Bootstrap results Number of obs = 806
Replications = 1,000

command: bootstr
comb: r(comb)

------------------------------------------------------------------------------
| Observed Bootstrap Normal-based
| Coef. Std. Err. z P>|z| [95% Conf. Interval]
-------------+----------------------------------------------------------------
comb | .0669284 317.6453 0.00 1.000 -622.5064 622.6403
------------------------------------------------------------------------------

Many thanks for the intuition! Do you have any suggestions about how I can solve the problem?

Did you notice the usage of nlcom after suest?
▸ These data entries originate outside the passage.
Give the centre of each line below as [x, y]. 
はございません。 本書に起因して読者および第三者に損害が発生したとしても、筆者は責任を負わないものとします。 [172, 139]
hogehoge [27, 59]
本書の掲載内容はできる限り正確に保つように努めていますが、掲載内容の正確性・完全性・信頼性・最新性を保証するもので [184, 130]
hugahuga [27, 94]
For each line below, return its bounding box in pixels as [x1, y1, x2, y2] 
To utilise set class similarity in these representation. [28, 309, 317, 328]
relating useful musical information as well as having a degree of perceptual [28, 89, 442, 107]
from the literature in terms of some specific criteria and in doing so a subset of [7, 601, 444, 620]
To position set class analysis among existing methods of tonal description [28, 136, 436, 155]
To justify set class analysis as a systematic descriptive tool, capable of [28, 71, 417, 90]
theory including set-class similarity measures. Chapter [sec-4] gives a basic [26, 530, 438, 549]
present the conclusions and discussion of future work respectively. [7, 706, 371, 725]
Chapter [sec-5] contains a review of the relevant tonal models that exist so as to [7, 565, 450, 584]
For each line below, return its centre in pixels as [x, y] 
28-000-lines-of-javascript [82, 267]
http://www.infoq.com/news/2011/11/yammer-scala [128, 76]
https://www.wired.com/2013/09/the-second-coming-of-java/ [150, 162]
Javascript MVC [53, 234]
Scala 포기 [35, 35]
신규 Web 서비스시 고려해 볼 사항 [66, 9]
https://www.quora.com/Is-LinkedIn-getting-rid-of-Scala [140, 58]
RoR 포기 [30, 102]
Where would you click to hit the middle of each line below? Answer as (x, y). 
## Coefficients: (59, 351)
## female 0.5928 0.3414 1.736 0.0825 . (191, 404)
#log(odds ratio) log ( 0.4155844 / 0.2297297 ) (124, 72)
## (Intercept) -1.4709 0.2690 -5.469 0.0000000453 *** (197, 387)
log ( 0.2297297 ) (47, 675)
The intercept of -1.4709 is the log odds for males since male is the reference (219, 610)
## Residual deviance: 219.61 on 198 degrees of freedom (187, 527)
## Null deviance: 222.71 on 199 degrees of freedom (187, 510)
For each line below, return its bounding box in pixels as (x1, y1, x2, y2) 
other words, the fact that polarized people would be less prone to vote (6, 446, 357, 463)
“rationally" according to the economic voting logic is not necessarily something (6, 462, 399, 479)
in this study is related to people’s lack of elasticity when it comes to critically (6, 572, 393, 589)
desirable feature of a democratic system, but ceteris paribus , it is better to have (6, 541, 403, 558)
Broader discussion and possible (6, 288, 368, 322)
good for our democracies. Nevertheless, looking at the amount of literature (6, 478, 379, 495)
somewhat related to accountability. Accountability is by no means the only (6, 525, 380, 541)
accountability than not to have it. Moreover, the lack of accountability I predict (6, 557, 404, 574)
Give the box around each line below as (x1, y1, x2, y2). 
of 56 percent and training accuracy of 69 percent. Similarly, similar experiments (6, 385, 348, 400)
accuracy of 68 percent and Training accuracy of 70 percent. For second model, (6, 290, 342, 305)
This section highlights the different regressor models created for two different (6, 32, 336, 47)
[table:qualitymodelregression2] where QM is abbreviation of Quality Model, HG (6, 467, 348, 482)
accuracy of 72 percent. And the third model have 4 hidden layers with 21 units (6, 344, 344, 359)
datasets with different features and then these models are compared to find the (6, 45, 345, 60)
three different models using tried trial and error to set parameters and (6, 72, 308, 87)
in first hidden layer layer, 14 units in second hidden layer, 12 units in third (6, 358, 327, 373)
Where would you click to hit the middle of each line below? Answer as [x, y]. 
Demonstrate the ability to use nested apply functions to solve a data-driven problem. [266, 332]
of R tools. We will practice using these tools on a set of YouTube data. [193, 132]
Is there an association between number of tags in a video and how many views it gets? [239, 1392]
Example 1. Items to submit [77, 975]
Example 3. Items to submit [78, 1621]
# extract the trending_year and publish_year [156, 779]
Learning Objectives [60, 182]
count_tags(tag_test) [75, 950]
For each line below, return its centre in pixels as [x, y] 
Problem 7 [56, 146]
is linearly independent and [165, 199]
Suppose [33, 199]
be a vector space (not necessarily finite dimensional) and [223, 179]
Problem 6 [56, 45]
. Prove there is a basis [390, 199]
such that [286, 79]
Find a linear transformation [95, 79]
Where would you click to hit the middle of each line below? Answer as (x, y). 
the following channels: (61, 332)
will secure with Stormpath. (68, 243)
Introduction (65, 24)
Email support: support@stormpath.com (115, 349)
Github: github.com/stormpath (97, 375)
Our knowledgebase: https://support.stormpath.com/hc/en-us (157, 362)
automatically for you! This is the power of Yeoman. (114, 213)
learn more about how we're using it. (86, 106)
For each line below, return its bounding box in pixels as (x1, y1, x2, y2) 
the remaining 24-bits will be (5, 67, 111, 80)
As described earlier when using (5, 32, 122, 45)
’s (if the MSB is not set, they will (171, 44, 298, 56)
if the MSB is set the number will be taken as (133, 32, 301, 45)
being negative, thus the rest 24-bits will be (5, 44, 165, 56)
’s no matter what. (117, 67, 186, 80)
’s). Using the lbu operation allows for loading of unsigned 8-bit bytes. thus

Your code fits two linear regression models of a single continuous predictor to each of two outcome variables in two partially overlapping sets of observations and then takes the fifteenth power of the ratio of the regression coefficients. (The usage of suest here is unnecessary, because you don't use its adjusted standard errors as nlcom would; instead you bootstrap the exponentiated ratio, itself.) I don't know what your research objective is, what question comb and its standard error are supposed to answer (what you're doing baffles me—I haven't seen anything like it before). But if you're unhappy with the bootstrap estimate of the sampling distribution of the fifteenth power of this ratio, then you might want to look into an alternative tack.

Thanks. Yes, I did it also with nlcom that gives the same results.

You're welcome. OK, so it appears that there's nothing with comb that makes it unsuitable for bootstrapping, and there's no problem to be solved insofar as estimating its standard error. It looks as if your best bet is to look into that alternative tack, to take different approach to answering your research question.